• What you are asked to do
Reproduce each record exactly, but exclude every picture.

Stored dataset items
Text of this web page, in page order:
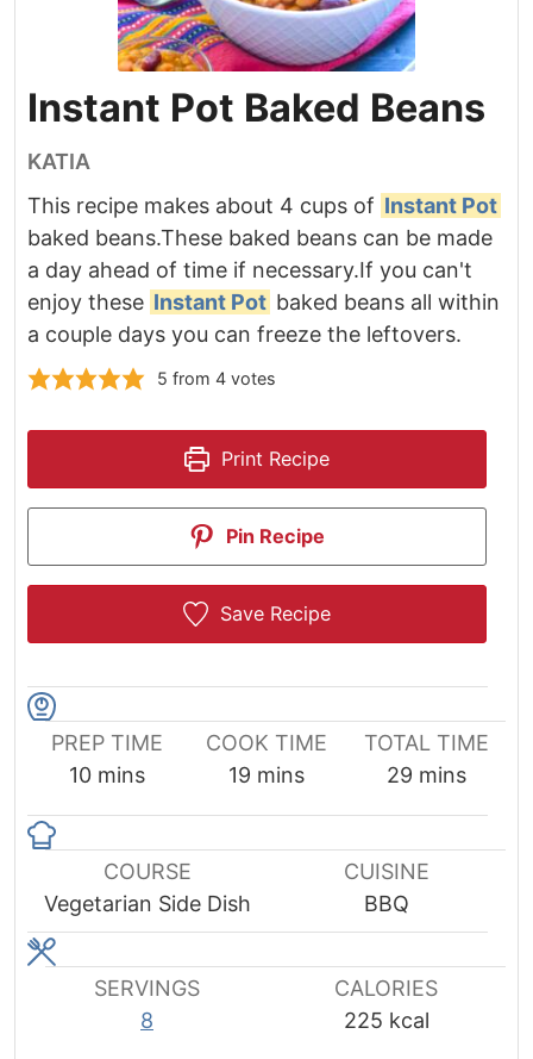
Instant Pot Baked Beans
KATIA
This recipe makes about 4 cups of Instant Pot
baked beans.These baked beans can be made
a day ahead of time if necessary.If you can't
enjoy these Instant Pot baked beans all within
a couple days you can freeze the leftovers.
5 from 4votes
Print Recipe
Pin Recipe
Save Recipe
PREP TIME
10minutes
mins
COOK TIME
19 minutes
mins
TOTAL TIME
29minutes
mins
COURSE
Vegetarian Side Dish
CUISINE
BBQ
SERVINGS
8
CALORIES
225 kcal
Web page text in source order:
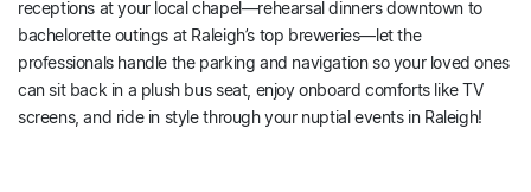
receptions at your local chapel—rehearsal dinners downtown to
bachelorette outings at Raleigh’s top breweries—let the
professionals handle the parking and navigation so your loved ones
can sit back in a plush bus seat, enjoy onboard comforts like TV
screens, and ride in style through your nuptial events in Raleigh!
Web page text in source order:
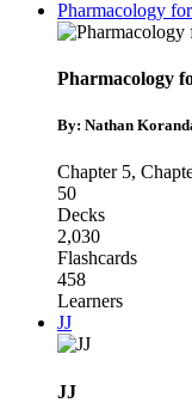
Pharmacology
Pharmacology
By: Nathan
Chapter 5,
50
Decks
2,030
Flashcards
458
Learners
JJ
JJ
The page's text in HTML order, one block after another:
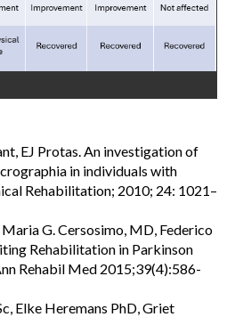
EJ Protas. An investigation of
in individuals with
Rehabilitation; 2010; 24: 1021–
G. Cersosimo, MD, Federico
Rehabilitation in Parkinson
Rehabil Med 2015;39(4):586-
Elke Heremans PhD, Griet
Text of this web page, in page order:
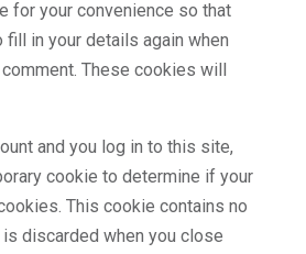
for your convenience so that
fill in your details again when
These cookies will
and you log in to this site,
cookie to determine if your
This cookie contains no
discarded when you close
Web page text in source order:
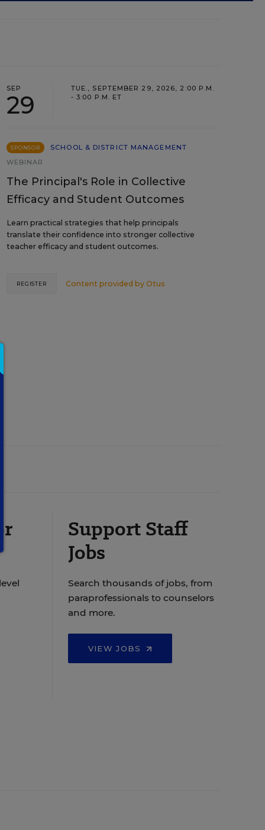
SEP
29
TUE., SEPTEMBER 29, 2026, 2:00 P.M.
- 3:00 P.M. ET
SPONSOR
SCHOOL & DISTRICT MANAGEMENT
WEBINAR
The Principal's Role in Collective
Efficacy and Student Outcomes
Learn practical strategies that help principals
translate their confidence into stronger collective
teacher efficacy and student outcomes.
Content provided by Otus
REGISTER
Support Staff
Jobs
Search thousands of jobs, from
paraprofessionals to counselors
and more.
VIEW JOBS
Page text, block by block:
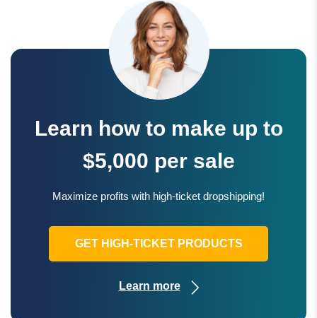
Learn how to make up to
$5,000 per sale
Maximize profits with high-ticket dropshipping!
GET HIGH-TICKET PRODUCTS
Learn more
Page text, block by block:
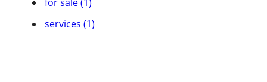
services (1)
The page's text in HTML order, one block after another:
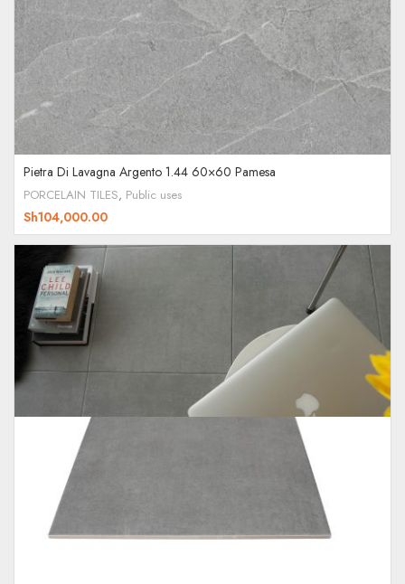
Pietra Di Lavagna Argento 1.44 60×60 Pamesa
PORCELAIN TILES, Public uses
Sh104,000.00
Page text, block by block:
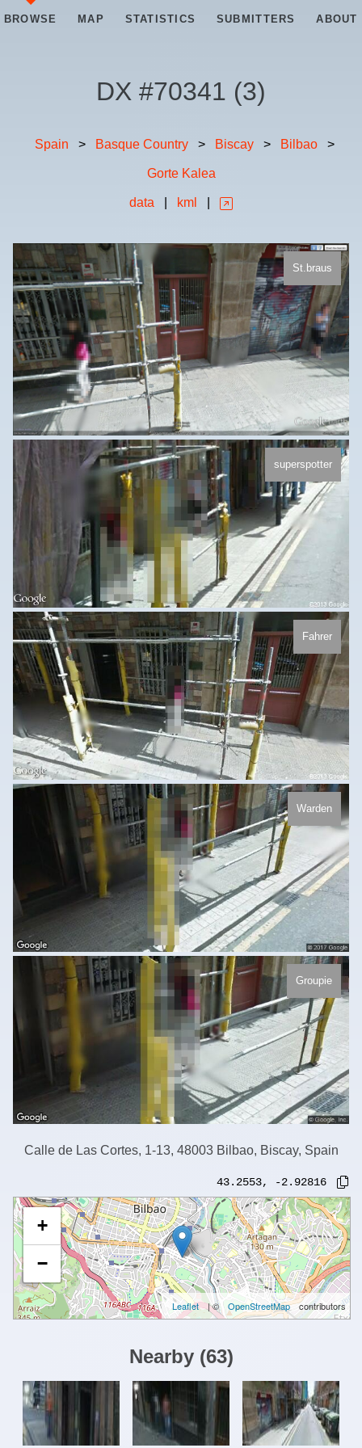
BROWSE MAP STATISTICS SUBMITTERS ABOUT
DX #70341 (3)
Spain > Basque Country > Biscay > Bilbao >
Gorte Kalea
data kml
St.braus
superspotter
Fahrer
Warden
Groupie
Calle de Las Cortes, 1-13, 48003 Bilbao, Biscay, Spain
43.2553, -2.92816
+
−
Leaflet | © OpenStreetMap contributors
Nearby (63)

• Solution to this exercise
Text of this web page, in page order:
Instant Pot Baked Beans
KATIA
This recipe makes about 4 cups of Instant Pot
baked beans.These baked beans can be made
a day ahead of time if necessary.If you can't
enjoy these Instant Pot baked beans all within
a couple days you can freeze the leftovers.
5 from 4votes
Print Recipe
Pin Recipe
Save Recipe
PREP TIME
10minutes
mins
COOK TIME
19 minutes
mins
TOTAL TIME
29minutes
mins
COURSE
Vegetarian Side Dish
CUISINE
BBQ
SERVINGS
8
CALORIES
225 kcal
Web page text in source order:
receptions at your local chapel—rehearsal dinners downtown to
bachelorette outings at Raleigh’s top breweries—let the
professionals handle the parking and navigation so your loved ones
can sit back in a plush bus seat, enjoy onboard comforts like TV
screens, and ride in style through your nuptial events in Raleigh!
Web page text in source order:
Pharmacology
Pharmacology
By: Nathan
Chapter 5,
50
Decks
2,030
Flashcards
458
Learners
JJ
JJ
The page's text in HTML order, one block after another:
EJ Protas. An investigation of
in individuals with
Rehabilitation; 2010; 24: 1021–
G. Cersosimo, MD, Federico
Rehabilitation in Parkinson
Rehabil Med 2015;39(4):586-
Elke Heremans PhD, Griet
Text of this web page, in page order:
for your convenience so that
fill in your details again when
These cookies will
and you log in to this site,
cookie to determine if your
This cookie contains no
discarded when you close
Web page text in source order:
SEP
29
TUE., SEPTEMBER 29, 2026, 2:00 P.M.
- 3:00 P.M. ET
SPONSOR
SCHOOL & DISTRICT MANAGEMENT
WEBINAR
The Principal's Role in Collective
Efficacy and Student Outcomes
Learn practical strategies that help principals
translate their confidence into stronger collective
teacher efficacy and student outcomes.
Content provided by Otus
REGISTER
Support Staff
Jobs
Search thousands of jobs, from
paraprofessionals to counselors
and more.
VIEW JOBS
Page text, block by block:
Learn how to make up to
$5,000 per sale
Maximize profits with high-ticket dropshipping!
GET HIGH-TICKET PRODUCTS
Learn more
Page text, block by block:
services (1)
The page's text in HTML order, one block after another:
Pietra Di Lavagna Argento 1.44 60×60 Pamesa
PORCELAIN TILES, Public uses
Sh104,000.00
Page text, block by block:
BROWSE MAP STATISTICS SUBMITTERS ABOUT
DX #70341 (3)
Spain > Basque Country > Biscay > Bilbao >
Gorte Kalea
data kml
St.braus
superspotter
Fahrer
Warden
Groupie
Calle de Las Cortes, 1-13, 48003 Bilbao, Biscay, Spain
43.2553, -2.92816
+
−
Leaflet | © OpenStreetMap contributors
Nearby (63)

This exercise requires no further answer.